Case report:  A 32-year old female was admitted to our hospital. After the finish line of the “Dam tot Dam loop” she collapsed, without signs of epileptic activity. The patient was admitted and didn’t had any complaints. Blood pressure was normal, with a pulse rate of 112, her core temperature was 37.8 oC. Shortly after arrival the patient became unconscious, with rhythmic movement of the eye lids and extremities. An epileptic seizure was diagnosed and intravenous benzodiazepines were given, with only partial and shortlasting effect. The patient was admitted to the ICU-department and treated with phenytoin, sedation and ventilator support. Laboratory investigation showed mild renal insufficiency with a creatinin of 113 umol/l, a maximum creatinin kinase of 1695 U/l, a corrected calcium of 2.06 mmol/l and a severe hypophosphatemia of 0.30 mmol/l. Arterial blood gas examination revealed a metabolic acidosis, with a pH of 7.31, pCO2 35 mmHg, bicarbonate 17.6 mmol/l and a lactate of 2.6 mmol/l. Intravenous administration of phosphate was initiated. The next day the patient was doing well and did not show any signs of epileptic activity. A MRI-scan of the brain showed no abnormalities. An EEG showed no focal abnormalities and no signs of epileptic activity. Vitamin D level was normal. Three months later, calcium and phosphate levels in blood and urine were normal. The final diagnosis was a severe exercise-induced hypophosphatemia, with epileptic seizures.

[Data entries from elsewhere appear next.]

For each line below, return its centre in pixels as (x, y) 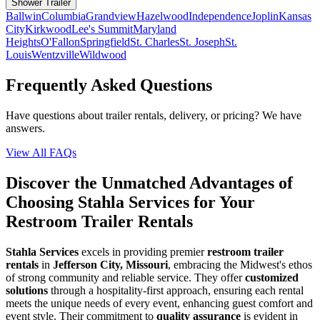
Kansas (295, 16)
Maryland (155, 29)
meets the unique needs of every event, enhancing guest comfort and (159, 303)
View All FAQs (41, 153)
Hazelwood (162, 16)
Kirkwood (48, 29)
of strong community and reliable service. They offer (125, 277)
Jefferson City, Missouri (110, 264)
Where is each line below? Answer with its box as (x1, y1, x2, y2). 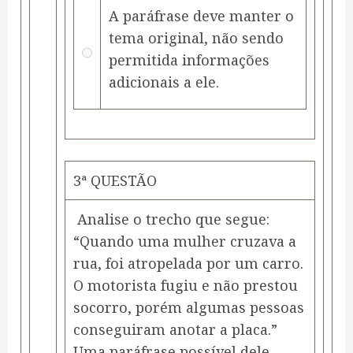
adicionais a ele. (109, 72, 219, 92)
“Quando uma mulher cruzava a (73, 232, 296, 251)
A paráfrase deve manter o (109, 6, 294, 26)
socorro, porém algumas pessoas (73, 298, 304, 318)
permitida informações (109, 50, 269, 70)
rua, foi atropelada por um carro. (73, 254, 303, 273)
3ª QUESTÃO (73, 171, 157, 191)
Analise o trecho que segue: (73, 210, 269, 229)
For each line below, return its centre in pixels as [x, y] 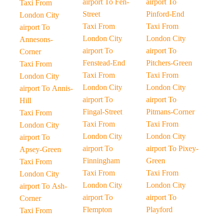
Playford [159, 209]
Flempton [98, 209]
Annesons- [36, 39]
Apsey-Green [40, 149]
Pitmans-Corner [170, 112]
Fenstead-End [104, 63]
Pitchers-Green [169, 63]
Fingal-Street [103, 112]
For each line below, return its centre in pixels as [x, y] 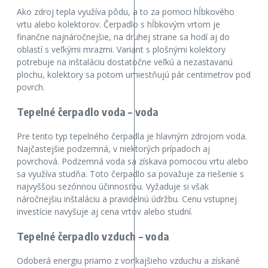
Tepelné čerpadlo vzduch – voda [93, 236]
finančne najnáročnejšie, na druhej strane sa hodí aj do [123, 37]
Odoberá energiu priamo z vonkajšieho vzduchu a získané [128, 261]
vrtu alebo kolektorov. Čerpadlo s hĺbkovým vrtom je [118, 25]
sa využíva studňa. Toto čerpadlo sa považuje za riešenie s [130, 174]
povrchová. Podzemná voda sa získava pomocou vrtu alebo [133, 162]
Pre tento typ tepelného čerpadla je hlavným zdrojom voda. [132, 136]
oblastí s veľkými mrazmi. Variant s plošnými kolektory [121, 50]
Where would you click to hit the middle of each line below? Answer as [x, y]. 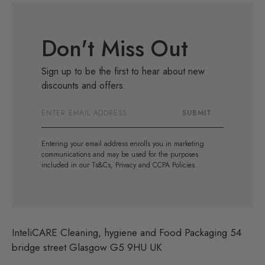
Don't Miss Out [115, 48]
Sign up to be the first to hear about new [123, 71]
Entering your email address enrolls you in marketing [123, 143]
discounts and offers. [84, 85]
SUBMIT [197, 113]
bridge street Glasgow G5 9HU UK [87, 247]
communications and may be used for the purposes [120, 154]
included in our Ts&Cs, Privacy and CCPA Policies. [119, 165]
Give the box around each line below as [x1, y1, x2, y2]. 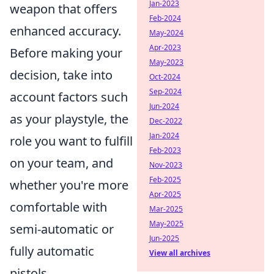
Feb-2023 [149, 145, 181, 155]
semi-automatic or [10, 221, 114, 237]
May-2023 [149, 57, 183, 67]
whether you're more [10, 177, 128, 193]
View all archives [149, 248, 210, 258]
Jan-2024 [149, 130, 179, 141]
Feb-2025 [149, 174, 181, 185]
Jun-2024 [149, 101, 179, 111]
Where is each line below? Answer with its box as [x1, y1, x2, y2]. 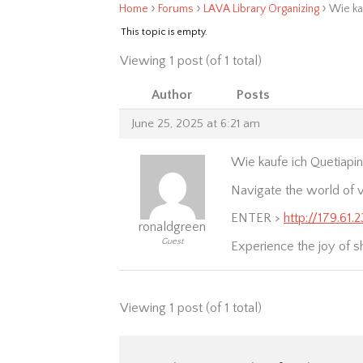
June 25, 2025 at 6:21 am [131, 117, 260, 130]
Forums [158, 2, 194, 15]
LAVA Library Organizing [203, 2, 319, 15]
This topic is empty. [121, 27, 207, 37]
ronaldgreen [139, 220, 206, 234]
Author [152, 88, 192, 102]
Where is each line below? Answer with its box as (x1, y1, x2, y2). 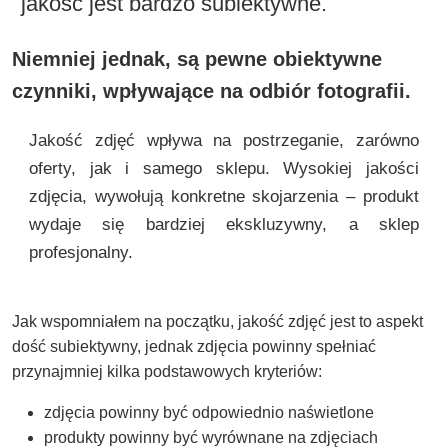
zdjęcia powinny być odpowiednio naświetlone (44, 403, 374, 421)
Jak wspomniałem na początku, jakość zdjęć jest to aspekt (12, 312, 423, 330)
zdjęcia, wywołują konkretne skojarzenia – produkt (29, 186, 419, 206)
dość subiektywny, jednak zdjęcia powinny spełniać (12, 337, 376, 355)
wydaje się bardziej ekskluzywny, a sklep (29, 214, 419, 234)
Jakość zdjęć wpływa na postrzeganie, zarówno (29, 130, 419, 150)
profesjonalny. (29, 242, 133, 262)
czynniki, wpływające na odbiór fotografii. (12, 79, 411, 102)
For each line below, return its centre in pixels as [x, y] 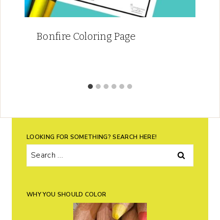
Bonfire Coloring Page [86, 36]
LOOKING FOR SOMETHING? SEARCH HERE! [92, 137]
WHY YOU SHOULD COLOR [67, 194]
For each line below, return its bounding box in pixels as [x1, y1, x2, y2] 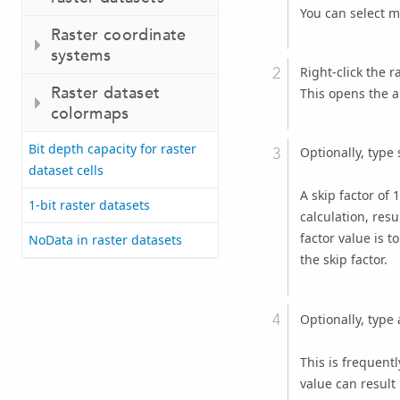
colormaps [50, 103, 129, 124]
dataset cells [29, 162, 104, 179]
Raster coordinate [50, 24, 187, 46]
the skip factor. [299, 251, 387, 269]
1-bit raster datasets [29, 196, 150, 214]
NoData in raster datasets [29, 231, 182, 249]
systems [50, 45, 112, 66]
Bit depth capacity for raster [29, 140, 196, 158]
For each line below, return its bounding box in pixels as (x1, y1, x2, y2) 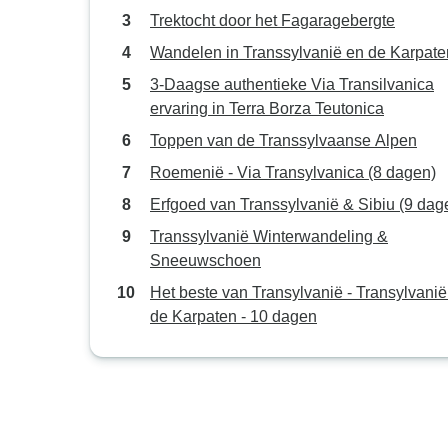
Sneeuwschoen (150, 252, 261, 269)
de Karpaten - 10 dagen (150, 308, 317, 325)
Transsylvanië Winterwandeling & (150, 228, 388, 245)
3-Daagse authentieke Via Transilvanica (150, 76, 434, 93)
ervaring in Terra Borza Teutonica (150, 100, 384, 117)
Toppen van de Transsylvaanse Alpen (150, 132, 417, 149)
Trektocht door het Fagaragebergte (150, 12, 395, 29)
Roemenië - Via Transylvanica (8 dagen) (150, 164, 436, 181)
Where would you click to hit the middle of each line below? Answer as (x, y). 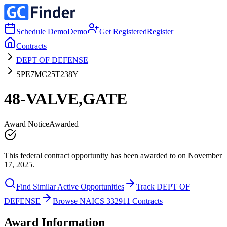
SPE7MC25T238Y (47, 74)
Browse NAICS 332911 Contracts (108, 201)
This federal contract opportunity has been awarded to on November (113, 155)
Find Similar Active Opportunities (70, 186)
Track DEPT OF (163, 186)
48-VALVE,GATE (66, 99)
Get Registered (123, 32)
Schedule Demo (42, 32)
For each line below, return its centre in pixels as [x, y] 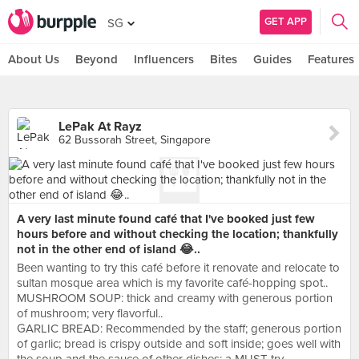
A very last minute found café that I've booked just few [166, 219]
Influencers [164, 59]
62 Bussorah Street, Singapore [135, 140]
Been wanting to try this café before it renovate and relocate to [178, 268]
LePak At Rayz [100, 127]
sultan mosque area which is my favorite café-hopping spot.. [172, 283]
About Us [34, 59]
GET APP [286, 21]
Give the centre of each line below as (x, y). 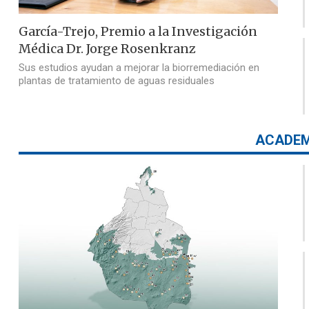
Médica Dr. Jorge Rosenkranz (108, 49)
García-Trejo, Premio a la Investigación (138, 32)
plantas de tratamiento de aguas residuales (117, 81)
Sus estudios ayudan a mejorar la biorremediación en (139, 68)
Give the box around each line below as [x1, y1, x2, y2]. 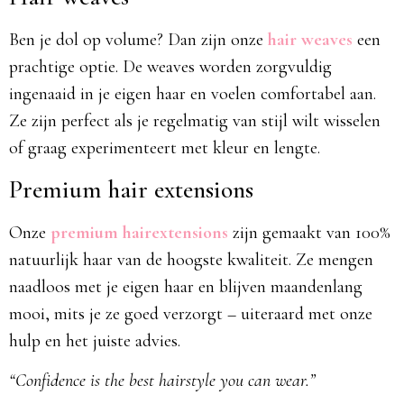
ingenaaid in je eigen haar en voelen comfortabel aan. [9, 83, 376, 106]
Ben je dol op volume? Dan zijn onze [9, 29, 268, 51]
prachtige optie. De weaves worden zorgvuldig [9, 56, 332, 78]
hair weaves [268, 29, 353, 51]
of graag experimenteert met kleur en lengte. [9, 137, 320, 160]
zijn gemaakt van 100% [228, 221, 390, 243]
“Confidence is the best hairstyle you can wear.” [9, 370, 316, 392]
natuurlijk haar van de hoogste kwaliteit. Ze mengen [9, 248, 373, 271]
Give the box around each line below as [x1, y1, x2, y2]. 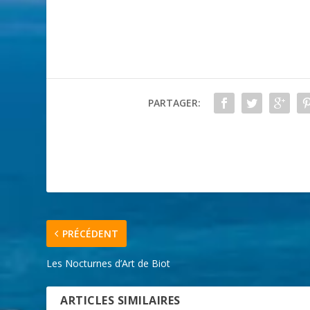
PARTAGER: [147, 96, 201, 110]
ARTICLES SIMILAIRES [60, 293, 181, 309]
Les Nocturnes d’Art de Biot [46, 257, 171, 271]
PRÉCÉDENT [62, 227, 119, 241]
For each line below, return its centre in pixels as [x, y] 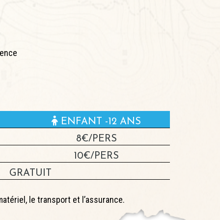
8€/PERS [96, 139]
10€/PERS [96, 156]
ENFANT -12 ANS [99, 122]
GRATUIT [30, 173]
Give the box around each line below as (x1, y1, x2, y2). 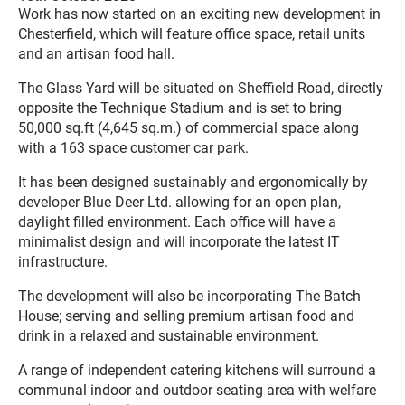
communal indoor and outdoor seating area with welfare (18, 381, 376, 399)
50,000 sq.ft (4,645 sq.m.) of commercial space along (18, 119, 359, 137)
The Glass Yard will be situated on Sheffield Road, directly (18, 80, 383, 97)
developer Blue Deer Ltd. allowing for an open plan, (18, 193, 341, 211)
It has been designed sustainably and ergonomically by (18, 174, 368, 191)
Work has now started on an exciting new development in (18, 5, 381, 23)
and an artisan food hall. (18, 45, 174, 62)
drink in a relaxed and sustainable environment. (18, 327, 319, 344)
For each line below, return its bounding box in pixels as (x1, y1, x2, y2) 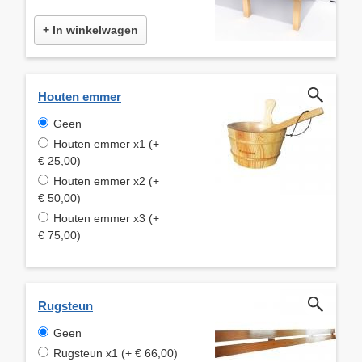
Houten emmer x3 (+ (53, 211, 159, 225)
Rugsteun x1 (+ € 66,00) (53, 346, 178, 360)
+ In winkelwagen (43, 23, 138, 36)
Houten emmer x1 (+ (53, 137, 159, 150)
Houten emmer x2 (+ (53, 174, 159, 187)
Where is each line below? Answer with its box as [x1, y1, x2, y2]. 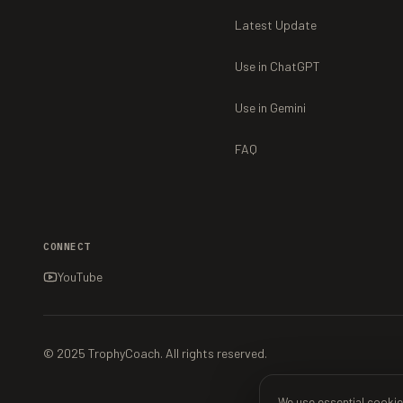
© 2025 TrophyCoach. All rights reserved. [43, 345, 267, 361]
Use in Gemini [235, 100, 307, 115]
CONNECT [43, 240, 91, 253]
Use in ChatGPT [235, 58, 321, 74]
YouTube [58, 269, 103, 284]
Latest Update [235, 17, 318, 32]
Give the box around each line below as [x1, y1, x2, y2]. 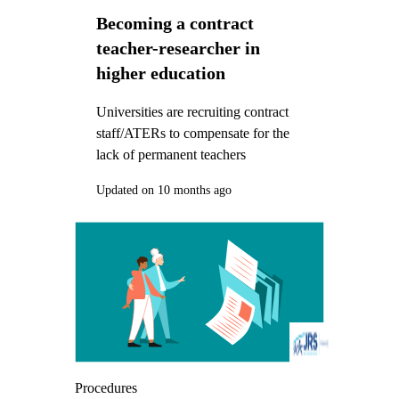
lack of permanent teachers [95, 147, 246, 163]
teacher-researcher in [95, 37, 260, 58]
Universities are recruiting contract [95, 104, 289, 120]
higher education [95, 62, 225, 83]
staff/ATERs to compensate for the [95, 126, 289, 142]
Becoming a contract [95, 12, 254, 33]
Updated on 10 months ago [95, 183, 232, 197]
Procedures [74, 379, 137, 395]
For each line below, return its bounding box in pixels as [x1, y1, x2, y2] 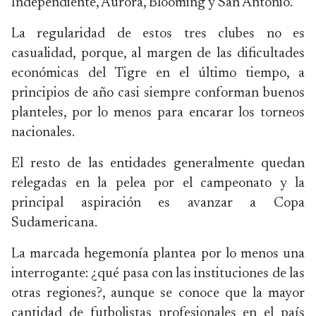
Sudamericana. [11, 216, 97, 230]
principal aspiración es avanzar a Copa [11, 196, 305, 210]
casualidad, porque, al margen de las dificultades [11, 47, 305, 61]
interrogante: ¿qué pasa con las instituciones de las [11, 267, 305, 281]
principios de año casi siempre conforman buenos [11, 86, 305, 100]
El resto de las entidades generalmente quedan [11, 157, 305, 171]
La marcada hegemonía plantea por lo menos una [11, 247, 305, 261]
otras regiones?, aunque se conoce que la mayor [11, 286, 305, 300]
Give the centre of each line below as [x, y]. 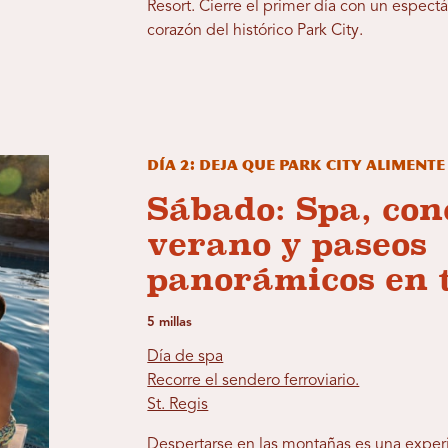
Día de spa [185, 357]
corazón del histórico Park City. [255, 31]
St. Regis [178, 405]
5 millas [170, 323]
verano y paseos [287, 244]
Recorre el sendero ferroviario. [253, 381]
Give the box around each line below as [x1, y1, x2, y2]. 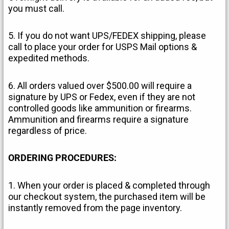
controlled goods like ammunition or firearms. [8, 102, 192, 113]
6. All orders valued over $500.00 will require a [8, 80, 192, 91]
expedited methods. [8, 53, 90, 64]
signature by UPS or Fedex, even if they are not [8, 91, 196, 102]
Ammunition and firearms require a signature [8, 113, 189, 125]
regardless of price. [8, 125, 87, 136]
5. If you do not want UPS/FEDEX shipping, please [8, 30, 207, 41]
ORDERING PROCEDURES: [8, 152, 117, 164]
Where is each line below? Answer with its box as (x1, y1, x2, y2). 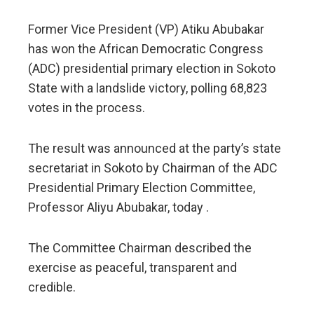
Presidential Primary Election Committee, (28, 179, 255, 195)
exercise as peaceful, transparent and (28, 259, 237, 275)
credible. (28, 279, 76, 294)
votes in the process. (28, 100, 145, 115)
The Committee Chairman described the (28, 240, 252, 255)
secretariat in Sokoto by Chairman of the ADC (28, 160, 278, 175)
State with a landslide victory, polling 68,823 (28, 80, 267, 95)
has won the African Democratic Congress (28, 41, 264, 56)
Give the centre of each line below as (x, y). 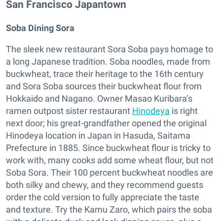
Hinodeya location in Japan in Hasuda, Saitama (98, 136)
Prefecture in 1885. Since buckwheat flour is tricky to (108, 148)
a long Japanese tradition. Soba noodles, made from (108, 62)
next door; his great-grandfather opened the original (106, 123)
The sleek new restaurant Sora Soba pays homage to (110, 49)
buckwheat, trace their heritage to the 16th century (105, 74)
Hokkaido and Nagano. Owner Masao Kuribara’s (99, 99)
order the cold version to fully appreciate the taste (103, 197)
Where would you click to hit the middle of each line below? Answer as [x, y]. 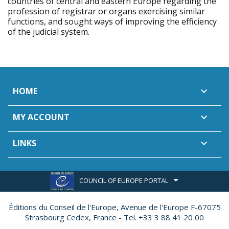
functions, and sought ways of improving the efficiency [112, 21]
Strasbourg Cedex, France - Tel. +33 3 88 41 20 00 [114, 217]
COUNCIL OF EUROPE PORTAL [124, 180]
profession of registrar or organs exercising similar [106, 11]
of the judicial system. [49, 32]
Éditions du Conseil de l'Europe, [63, 207]
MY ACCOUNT [41, 117]
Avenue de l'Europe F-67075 [169, 207]
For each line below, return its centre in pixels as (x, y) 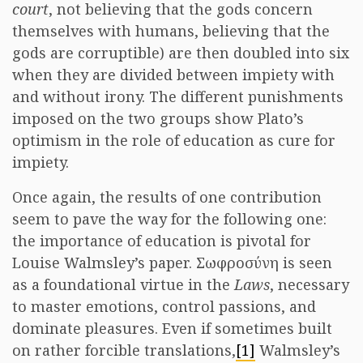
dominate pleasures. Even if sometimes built (172, 328)
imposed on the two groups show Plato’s (158, 118)
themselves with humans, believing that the (171, 31)
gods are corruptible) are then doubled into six (181, 53)
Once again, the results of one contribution (167, 197)
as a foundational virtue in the (123, 284)
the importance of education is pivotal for (162, 241)
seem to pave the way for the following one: (169, 219)
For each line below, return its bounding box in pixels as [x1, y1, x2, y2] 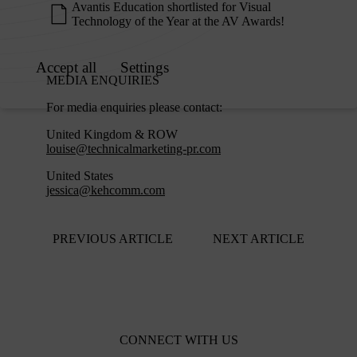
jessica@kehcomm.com [46, 182, 165, 197]
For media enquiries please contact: [46, 100, 222, 114]
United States [46, 168, 113, 182]
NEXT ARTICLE [213, 231, 304, 245]
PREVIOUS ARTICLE [53, 231, 173, 245]
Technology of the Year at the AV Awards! [72, 14, 284, 28]
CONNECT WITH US [119, 332, 238, 347]
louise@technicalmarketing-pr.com [46, 141, 221, 155]
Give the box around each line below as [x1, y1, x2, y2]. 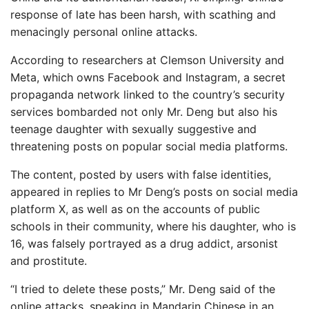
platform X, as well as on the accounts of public [10, 202, 260, 216]
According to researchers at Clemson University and [10, 53, 284, 67]
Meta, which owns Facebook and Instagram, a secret [10, 70, 286, 84]
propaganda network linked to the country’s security [10, 88, 285, 101]
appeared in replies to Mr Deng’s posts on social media [10, 185, 298, 199]
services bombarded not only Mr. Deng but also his [10, 105, 277, 119]
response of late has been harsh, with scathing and [10, 8, 276, 21]
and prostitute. [10, 254, 87, 268]
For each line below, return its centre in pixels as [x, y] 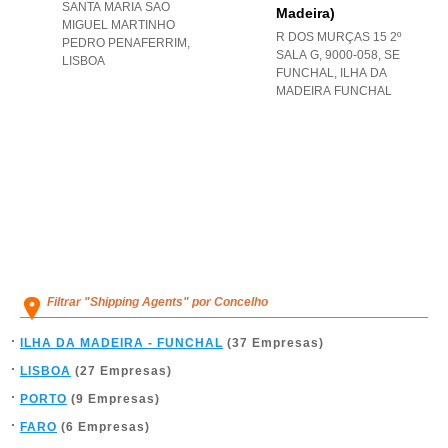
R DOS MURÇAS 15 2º [338, 37]
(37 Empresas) [273, 343]
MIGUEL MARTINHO [118, 25]
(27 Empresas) [121, 371]
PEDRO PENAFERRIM [124, 43]
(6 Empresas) [103, 427]
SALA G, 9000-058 [327, 55]
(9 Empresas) [113, 399]
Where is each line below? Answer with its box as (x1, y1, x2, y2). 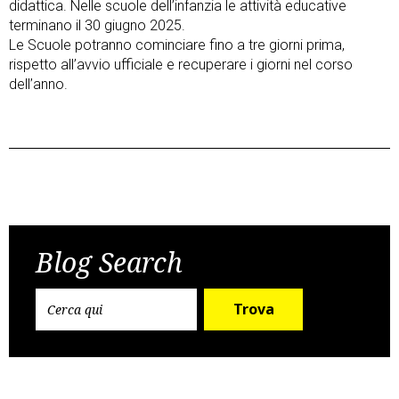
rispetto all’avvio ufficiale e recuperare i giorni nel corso (9, 56, 353, 73)
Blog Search (36, 244, 183, 281)
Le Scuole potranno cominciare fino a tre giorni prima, (9, 37, 345, 53)
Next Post (306, 196, 363, 213)
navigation (8, 223, 151, 261)
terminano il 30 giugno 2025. (9, 17, 185, 34)
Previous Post (36, 196, 117, 213)
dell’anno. (9, 76, 68, 93)
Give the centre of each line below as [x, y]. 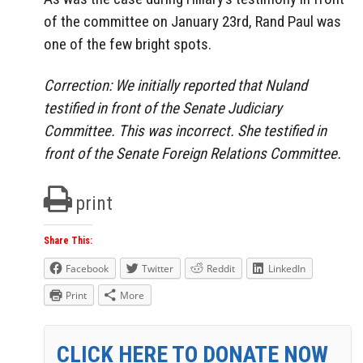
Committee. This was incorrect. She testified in [185, 130]
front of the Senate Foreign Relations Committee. [192, 153]
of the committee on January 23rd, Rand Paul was [192, 22]
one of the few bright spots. [128, 45]
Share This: [68, 240]
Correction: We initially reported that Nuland [175, 85]
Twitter [158, 268]
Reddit [221, 268]
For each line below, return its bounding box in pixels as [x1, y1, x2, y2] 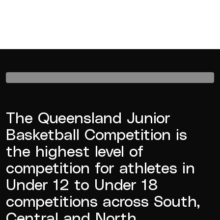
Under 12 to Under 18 [6, 174, 158, 193]
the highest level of [6, 141, 143, 160]
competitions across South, [6, 191, 200, 210]
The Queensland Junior [6, 108, 170, 127]
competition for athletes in [6, 158, 195, 177]
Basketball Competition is [6, 124, 187, 143]

Discussion: Hypophosphatemia as a result of exercise is rarely reported in the literature. In one study participants with collapse after a running competition had a significant hypophosphatemia compared with runners who did not collapse. The cause is unknown. Rapid absorption of inorganic phosphate into the muscles to replenish the depleted stores of phosphocreatinin after heavy exercise is one of the possible mechanisms. Also some of the inorganic phosphate is sequestered in the hexophosphates and triose-phosphates of the glycolytic pathway. Another factor could be the high level of circulating catecholamines during severe exercise, what can cause a phosphate shift from extracellular tot intracellular. Hypophosphatemia is related to different forms of neurologic dysfunction, like confusion, generalized weakness, neuropathy, seizures and coma. The mechanism that leads to neurological dysfunction in hypophosphataemic patients is unclear. Maybe it is caused by diminished oxygen delivery in neurologic tissue, as a consequence of lower concentrations of 2,3-DPG and ATP in red blood cells. In conclusion, heavy exercise can cause severe hypophosphatemia with serious neurological dysfunction.